Uncle Pat, since it sems to be generally agreed that governments in NSW are the epicentre of organised crime in that state, it hardly matters which gang is in power at any particular time does it? It seems that Australia suffers not so much from having an 'equitable society' so much as a fast asleep punterville, too self absorbed to bother with mere politics beyond moaning about governments.
If we voted O'Farrell out, who would we get?, the ALP, and back to Crime Central again. That's not a real choice, and it still costs us billions with all the kickbacks that go to lobbying for the outcomes business wants at our expense. Better than China though? Indeed.

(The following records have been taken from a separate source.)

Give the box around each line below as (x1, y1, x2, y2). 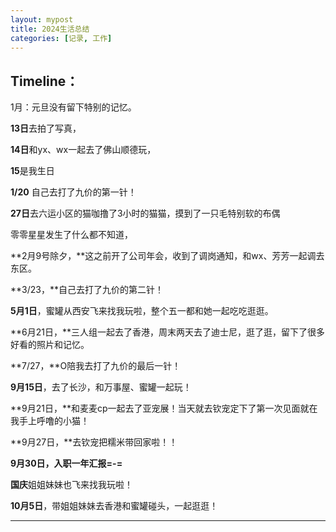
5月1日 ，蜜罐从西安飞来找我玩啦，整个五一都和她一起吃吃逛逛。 (10, 305, 274, 317)
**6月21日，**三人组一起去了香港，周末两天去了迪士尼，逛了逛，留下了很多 (10, 326, 325, 338)
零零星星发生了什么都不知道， (10, 229, 133, 241)
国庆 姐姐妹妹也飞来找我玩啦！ (10, 479, 133, 491)
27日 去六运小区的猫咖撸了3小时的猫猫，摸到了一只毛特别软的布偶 (10, 207, 281, 220)
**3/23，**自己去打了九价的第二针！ (10, 284, 164, 296)
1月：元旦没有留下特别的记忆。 (10, 101, 137, 113)
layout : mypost (10, 14, 74, 25)
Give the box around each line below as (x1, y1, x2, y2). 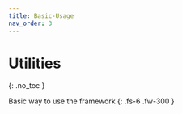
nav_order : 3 (8, 19, 53, 27)
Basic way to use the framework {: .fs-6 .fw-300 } (8, 96, 176, 106)
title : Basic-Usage (8, 11, 74, 20)
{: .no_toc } (8, 81, 45, 91)
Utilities (8, 54, 61, 73)
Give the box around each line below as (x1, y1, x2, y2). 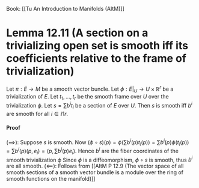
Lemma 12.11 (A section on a (6, 26, 148, 40)
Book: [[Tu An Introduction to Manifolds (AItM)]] (6, 5, 125, 12)
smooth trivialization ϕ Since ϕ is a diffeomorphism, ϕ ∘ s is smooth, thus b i (6, 155, 193, 163)
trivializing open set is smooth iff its (6, 39, 188, 53)
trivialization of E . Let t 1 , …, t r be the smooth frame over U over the (6, 93, 170, 102)
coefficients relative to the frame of (6, 52, 186, 65)
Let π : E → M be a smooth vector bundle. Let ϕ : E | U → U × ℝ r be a (6, 84, 174, 94)
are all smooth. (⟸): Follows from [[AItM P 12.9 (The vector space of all (6, 162, 184, 170)

janice wallace | 03 December 2012  

I have a great deal of sympathy with Michael's proposition, but I find it more than ironical that he should complain that NSW governments of both political persuasions are denying 'the right of the people to have a say in how they are governed' when his own Church denies its own members any say at all in the governance of their Church. Wasn't there something I remember about motes in others' eyes and logs in one's own?

Ginger Meggs | 03 December 2012  

Well said, Ginger Meggs. Your biblical allusion reminds me that once upon a time the Jesuits praised and practised 'blind obedience' within their own ranks and some of the Jesuit elite took a special vow of obedience to the Pope. Judging by the activities of the Jesuits not only in Australia but also throughout the world where they are at the forefront in the struggle for justice and peace they have either removed the plank that caused 'blind obedience' or they have recognised the priority of the individual conscience. On the other hand they may have been ordered to do what they are doing and so it is their superiors and the Pope who have removed the planks from their own eyes and have given them carte blanche.

Uncle Pat | 03 December 2012  

Believe it or not, Uncle Pat, I do have a soft spot for the Jesuits, particularly for the way that they are prepared to question the continuing relevancies of ancient orthodoxies, to think outside the square, to push the boundaries on investigation, and to insist on reasoned discourse. However, I see no evidence of any large scale plank-removal emanating from the Vatican.

Ginger Meggs | 04 December 2012  

Blind Freddy can see the creature that the Labour Party has morphed into bears verry little resemblance to that which made our Country the " lucky " Country of yesteryore !! Those " Faceless Men"!! Perhaps why people like Bob Katter are driven to push alternative Australian Parties !! Bring on the next revolution !!